Mr. Brightside

In my personal experience people can smell that trauma on you. And there's a very specific type of person who wants to save you, fix you, help you, give you a family or a relationship like you've never had. People like that are a problem of their own.

I had a horrible childhood. I was abused in every way imaginable. I carried that into my 1st MR. And I can say with absolutely certainty in my 1st MR I chose him because his demons were attractive because I was broken. He really like the idea of me being the broken one. And that colored everything that happened after. Hence, no more MR.

My past doesn't define who I am as a wife or mother. My past doesn't define who I am as a friend. It has influenced all of those things. And I've definitely made mistakes and some repeated mistakes because of it. My past, while it did give me some toxic behaviors that I had to work hard to get past, it also gave me deep compassion, it gave me empathy, it gave me true joy because I know how dark it can be, it gave me patience, it gave me perseverance, it gave me coping skills, it gave me introspection, it gave me strength. I'm not the only one.

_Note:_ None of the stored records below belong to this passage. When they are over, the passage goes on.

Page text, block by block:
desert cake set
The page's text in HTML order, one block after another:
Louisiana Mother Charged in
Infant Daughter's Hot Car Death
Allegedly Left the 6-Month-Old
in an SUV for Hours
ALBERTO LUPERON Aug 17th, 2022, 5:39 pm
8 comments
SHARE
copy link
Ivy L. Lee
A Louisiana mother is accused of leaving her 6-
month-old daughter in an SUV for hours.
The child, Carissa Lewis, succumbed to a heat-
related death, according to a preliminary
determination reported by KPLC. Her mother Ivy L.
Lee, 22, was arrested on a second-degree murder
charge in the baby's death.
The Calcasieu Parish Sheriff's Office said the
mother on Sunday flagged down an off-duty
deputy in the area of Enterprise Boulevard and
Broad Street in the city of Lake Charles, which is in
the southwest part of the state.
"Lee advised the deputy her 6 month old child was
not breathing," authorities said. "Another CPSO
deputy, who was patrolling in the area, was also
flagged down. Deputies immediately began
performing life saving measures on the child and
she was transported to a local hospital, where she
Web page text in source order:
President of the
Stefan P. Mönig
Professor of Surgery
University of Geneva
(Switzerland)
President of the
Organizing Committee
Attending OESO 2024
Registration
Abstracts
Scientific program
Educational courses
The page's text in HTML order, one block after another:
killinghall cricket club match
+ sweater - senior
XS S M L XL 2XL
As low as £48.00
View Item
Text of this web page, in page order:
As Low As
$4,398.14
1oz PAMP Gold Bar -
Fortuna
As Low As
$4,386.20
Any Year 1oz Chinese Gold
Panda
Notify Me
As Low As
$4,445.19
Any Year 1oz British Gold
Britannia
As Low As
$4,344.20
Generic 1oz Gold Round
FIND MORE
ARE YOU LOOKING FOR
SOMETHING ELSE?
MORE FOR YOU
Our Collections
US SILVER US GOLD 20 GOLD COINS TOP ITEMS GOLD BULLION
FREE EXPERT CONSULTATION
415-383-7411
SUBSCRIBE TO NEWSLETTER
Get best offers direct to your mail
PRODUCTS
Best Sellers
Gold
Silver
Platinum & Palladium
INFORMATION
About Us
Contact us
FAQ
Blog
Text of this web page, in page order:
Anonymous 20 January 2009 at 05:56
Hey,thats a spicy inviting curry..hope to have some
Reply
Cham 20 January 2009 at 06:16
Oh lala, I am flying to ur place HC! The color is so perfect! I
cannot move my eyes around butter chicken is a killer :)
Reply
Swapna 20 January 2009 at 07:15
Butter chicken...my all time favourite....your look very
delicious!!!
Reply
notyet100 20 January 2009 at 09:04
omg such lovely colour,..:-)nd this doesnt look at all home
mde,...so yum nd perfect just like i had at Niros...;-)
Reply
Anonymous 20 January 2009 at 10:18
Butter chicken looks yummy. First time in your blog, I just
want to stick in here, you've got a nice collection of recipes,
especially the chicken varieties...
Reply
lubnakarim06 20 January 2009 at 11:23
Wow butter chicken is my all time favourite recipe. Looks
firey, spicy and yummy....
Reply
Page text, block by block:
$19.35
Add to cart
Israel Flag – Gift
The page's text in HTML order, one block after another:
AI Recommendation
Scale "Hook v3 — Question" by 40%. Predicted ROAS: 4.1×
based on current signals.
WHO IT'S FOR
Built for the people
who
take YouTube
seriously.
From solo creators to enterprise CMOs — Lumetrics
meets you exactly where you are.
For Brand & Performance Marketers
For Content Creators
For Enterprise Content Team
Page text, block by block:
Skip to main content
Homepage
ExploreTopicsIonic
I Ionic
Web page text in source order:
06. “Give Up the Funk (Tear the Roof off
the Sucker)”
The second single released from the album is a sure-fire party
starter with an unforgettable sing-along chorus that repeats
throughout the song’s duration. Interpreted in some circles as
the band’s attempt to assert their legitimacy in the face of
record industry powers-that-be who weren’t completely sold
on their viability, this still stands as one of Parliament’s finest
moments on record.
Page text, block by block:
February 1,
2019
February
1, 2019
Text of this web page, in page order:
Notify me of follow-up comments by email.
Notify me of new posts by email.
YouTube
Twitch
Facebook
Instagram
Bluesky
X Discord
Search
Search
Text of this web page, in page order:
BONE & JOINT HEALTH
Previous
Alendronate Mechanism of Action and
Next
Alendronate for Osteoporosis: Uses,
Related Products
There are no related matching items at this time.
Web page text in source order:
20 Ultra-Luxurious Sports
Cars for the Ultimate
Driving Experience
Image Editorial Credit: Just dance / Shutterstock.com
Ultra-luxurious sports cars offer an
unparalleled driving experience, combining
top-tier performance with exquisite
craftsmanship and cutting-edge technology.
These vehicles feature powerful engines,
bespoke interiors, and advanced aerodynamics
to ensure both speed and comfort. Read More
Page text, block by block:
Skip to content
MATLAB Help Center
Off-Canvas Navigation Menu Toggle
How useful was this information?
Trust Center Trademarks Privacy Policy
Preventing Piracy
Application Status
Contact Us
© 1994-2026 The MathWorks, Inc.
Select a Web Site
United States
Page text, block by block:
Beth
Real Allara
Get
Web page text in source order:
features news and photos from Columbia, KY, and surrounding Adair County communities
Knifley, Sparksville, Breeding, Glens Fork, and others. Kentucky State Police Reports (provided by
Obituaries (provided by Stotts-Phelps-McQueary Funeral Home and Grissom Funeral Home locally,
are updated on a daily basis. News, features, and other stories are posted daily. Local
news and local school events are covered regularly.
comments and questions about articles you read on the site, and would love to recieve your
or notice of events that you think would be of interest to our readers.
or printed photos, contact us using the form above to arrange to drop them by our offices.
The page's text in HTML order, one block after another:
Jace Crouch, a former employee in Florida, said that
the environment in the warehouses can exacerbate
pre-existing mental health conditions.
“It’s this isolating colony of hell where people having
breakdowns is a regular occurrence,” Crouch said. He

Yes there is a potential for a person to not realize toxic behavior isn't normal. But there is equally the potential that a person has fought a hard to not only work through that trauma but to put in the work to change their own toxic behavior they picked up from that environment. The only way to suss that out is to actually spend time getting to know them and not immediately writing them off.

I can't stop anyone on here from holding someone's past against them. If that works for you so be it. But I stand by putting the onus of a less than pretty past on a person you don't know well instead of the ex who didn't put in the work is YOUR baggage. That is no fault of some woman you just met no matter how crappy her parents may have been. Just like it wasn't her fault her parents were like that. Your exes failed you, or your picker failed you. Either way holding that against potential mates is on you. Not them. Not their up bringing. Not their past relationships.